NB vs LR vs LDA — a senior cheat sheet
| Aspect | Naive Bayes | Logistic regression | LDA |
|---|---|---|---|
| Family | Generative | Discriminative | Generative |
| Parameters | O(d · K) | O(d · K) | O(d² + d · K) (shared covariance) |
| Key assumption | Features cond. independent given y | Log-odds linear in x | Class-conditional Gaussians, shared covariance |
| Asymptotic error | Higher (assumption forces worse fit) | Lower | When the Gaussian-shared-covariance assumption holds exactly, LDA is asymptotically MORE efficient than LR (lower asymptotic error). The decision boundary is linear for both, but LDA's stronger generative assumption — when correct — gives better parameter efficiency. When the assumption is wrong, LR is more robust. |
| Small-n behavior | Best — strong bias, low variance | Worst — needs samples to fit | Middle — fewer params than LR when d small |
| Probability calibration | Bad (overconfident) | Good when assumption holds | Good when Gaussian assumption holds |
| Anomaly detection | Yes (via P(x | y)) | No | Yes (via Mahalanobis dist.) |
| Interpretability | Per-feature class weights are immediate | Coefficients are log-odds | Discriminant axes are interpretable |
When to pick which, in practice
| Pick generative (NB, LDA, GMM) when… | Pick discriminative (LR, GBDT, NN) when… |
|---|---|
| n is very small and you cannot collect more. | n is moderate or large. |
| You have a domain story about the data-generating process and want to encode it as a prior. | You don't trust any assumption you'd make about P(x). |
| You need to detect anomalies — points unlikely under all classes. | You only care about ranking or classification accuracy. |
| You want to generate synthetic data (resample P(x | y)). | You have unlabeled covariates whose distribution you don't want to model. |
| You want a 5-minute baseline. | You're optimizing the last 1% of a deployed system. |
Interview prompts you should be ready for
- "Why is naive Bayes called 'naive'?" (The independence assumption: P(x | y) = Π_j P(x_j | y). Features in real data are essentially never independent. It's naive about the joint distribution.)

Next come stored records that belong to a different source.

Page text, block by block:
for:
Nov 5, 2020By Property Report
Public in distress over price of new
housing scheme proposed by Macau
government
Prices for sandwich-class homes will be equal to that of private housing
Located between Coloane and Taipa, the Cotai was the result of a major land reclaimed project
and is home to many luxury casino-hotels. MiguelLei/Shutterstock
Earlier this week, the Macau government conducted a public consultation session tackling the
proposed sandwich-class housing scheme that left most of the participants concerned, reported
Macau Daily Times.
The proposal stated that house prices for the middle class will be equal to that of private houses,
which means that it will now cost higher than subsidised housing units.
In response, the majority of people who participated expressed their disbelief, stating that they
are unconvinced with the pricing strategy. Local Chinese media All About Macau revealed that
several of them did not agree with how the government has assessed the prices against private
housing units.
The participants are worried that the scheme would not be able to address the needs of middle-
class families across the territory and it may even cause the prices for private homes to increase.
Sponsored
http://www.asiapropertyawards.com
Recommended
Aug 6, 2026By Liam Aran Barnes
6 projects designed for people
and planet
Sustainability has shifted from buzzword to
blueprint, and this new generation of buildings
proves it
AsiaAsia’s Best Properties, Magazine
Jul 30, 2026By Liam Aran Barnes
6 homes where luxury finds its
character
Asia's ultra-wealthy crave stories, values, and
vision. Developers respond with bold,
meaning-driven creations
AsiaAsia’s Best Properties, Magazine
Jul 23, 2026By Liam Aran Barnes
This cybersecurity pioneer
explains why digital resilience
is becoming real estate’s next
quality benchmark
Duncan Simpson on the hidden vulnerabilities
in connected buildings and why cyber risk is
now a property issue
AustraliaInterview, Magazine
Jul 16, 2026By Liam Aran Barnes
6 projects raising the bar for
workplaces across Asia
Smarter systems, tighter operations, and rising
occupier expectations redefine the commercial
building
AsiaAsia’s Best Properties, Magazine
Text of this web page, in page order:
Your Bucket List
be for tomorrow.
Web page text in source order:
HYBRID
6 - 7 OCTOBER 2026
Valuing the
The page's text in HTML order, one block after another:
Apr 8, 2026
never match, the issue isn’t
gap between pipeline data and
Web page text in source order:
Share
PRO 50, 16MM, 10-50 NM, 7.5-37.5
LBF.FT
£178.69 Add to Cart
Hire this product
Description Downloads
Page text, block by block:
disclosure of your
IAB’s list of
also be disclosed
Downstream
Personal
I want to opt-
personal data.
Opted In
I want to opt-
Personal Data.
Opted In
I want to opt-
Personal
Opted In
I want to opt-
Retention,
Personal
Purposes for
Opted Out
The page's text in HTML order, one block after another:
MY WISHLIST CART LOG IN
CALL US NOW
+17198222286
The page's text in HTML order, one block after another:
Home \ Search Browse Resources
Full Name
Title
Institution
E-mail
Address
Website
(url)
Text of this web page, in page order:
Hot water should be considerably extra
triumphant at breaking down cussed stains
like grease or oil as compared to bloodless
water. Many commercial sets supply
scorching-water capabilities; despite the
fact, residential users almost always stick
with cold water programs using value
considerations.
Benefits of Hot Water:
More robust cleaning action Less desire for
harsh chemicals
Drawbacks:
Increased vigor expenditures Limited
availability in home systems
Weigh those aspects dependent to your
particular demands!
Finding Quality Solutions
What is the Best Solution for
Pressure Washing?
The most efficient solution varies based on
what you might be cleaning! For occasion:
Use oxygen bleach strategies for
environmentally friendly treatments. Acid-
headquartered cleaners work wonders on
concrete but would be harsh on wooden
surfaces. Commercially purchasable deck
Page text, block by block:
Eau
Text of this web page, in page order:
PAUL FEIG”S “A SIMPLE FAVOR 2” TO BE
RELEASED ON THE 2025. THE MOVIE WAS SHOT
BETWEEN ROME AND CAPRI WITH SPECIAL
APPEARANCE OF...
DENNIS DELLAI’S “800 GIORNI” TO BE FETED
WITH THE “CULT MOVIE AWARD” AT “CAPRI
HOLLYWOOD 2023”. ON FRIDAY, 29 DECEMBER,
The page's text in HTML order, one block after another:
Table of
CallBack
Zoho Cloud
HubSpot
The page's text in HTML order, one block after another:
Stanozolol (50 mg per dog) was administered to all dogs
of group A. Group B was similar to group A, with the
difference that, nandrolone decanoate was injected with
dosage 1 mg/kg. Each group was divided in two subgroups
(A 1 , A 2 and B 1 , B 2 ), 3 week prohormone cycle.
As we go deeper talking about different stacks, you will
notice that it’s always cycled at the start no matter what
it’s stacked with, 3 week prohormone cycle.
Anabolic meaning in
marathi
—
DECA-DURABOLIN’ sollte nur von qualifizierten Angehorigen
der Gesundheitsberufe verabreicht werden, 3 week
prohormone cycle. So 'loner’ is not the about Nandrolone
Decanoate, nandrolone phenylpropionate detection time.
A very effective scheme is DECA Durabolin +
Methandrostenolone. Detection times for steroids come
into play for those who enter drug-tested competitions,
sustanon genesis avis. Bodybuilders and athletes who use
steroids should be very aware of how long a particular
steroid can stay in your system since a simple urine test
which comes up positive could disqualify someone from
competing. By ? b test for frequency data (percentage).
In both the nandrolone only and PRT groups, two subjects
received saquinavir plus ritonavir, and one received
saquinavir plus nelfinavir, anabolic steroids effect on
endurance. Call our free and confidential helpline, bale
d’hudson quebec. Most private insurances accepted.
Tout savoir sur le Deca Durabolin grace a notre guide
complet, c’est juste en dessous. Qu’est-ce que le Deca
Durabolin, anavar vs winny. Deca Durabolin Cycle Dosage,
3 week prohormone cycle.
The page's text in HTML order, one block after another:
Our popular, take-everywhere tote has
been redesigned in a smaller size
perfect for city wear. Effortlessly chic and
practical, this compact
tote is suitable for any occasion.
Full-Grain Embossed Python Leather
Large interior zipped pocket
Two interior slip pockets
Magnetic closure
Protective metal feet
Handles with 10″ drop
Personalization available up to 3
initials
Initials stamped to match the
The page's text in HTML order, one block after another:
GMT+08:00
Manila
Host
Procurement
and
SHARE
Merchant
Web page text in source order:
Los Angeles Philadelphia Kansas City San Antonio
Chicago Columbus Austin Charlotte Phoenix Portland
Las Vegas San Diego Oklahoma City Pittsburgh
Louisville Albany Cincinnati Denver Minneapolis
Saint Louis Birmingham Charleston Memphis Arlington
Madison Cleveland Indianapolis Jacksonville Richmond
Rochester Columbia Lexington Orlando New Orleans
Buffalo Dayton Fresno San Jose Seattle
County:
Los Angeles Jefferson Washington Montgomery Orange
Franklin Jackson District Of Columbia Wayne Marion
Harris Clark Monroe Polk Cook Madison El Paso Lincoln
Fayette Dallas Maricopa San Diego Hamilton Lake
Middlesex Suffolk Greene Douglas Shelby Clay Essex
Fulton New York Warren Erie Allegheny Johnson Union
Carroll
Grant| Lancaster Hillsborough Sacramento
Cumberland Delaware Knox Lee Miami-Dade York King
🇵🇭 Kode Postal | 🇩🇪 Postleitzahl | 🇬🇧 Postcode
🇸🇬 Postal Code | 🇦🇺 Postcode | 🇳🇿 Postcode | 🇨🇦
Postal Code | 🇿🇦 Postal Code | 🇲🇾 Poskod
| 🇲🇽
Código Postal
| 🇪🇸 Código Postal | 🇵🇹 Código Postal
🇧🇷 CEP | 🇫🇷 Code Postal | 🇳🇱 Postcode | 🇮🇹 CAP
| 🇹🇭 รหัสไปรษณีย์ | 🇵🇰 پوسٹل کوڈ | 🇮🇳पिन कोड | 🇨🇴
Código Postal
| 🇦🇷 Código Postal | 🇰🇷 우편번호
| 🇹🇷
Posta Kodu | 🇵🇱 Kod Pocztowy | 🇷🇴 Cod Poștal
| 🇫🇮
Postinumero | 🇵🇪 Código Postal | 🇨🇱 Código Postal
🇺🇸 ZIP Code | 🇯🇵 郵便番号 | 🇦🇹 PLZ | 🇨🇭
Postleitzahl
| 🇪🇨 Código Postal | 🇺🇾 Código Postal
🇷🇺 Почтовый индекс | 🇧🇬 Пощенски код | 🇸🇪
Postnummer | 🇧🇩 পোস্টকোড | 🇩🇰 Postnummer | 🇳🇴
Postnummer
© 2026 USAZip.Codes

- "Why does NB sometimes outperform logistic regression on the same dataset?" (Strong inductive bias → low variance → wins when n is small even though it has higher asymptotic error. Cite Ng-Jordan crossover.)
- "Walk me through the Ng-Jordan result." (Generative models converge to asymptotic error faster — roughly O(log d) samples vs O(d) for LR — but the asymptotic error itself is higher for NB because of the independence assumption. Crossover at small-to-moderate n.)
- "Your NB classifier outputs P(class) = 0 for some inputs. What's happening?" (A feature value unseen in training for that class is giving P̂ = 0, which zeroes out the entire product. Fix: Laplace/additive smoothing — add α to every count, equivalent to a Dirichlet prior MAP estimate.)
- "Why are NB probabilities miscalibrated, and what do you do about it?" (Multiplying many small probabilities pushes the normalized posterior toward 0/1 → overconfident. Fix: Platt scaling or isotonic regression on a held-out set if downstream consumers need calibrated probabilities.)
- "When would you pick NB over GBDT in 2026?" (Tiny n, very high d sparse features like raw text, need-something-in-an-hour baseline, streaming setting where online updates are trivial, or you genuinely care about P(x | y) for anomaly detection. Otherwise GBDT.)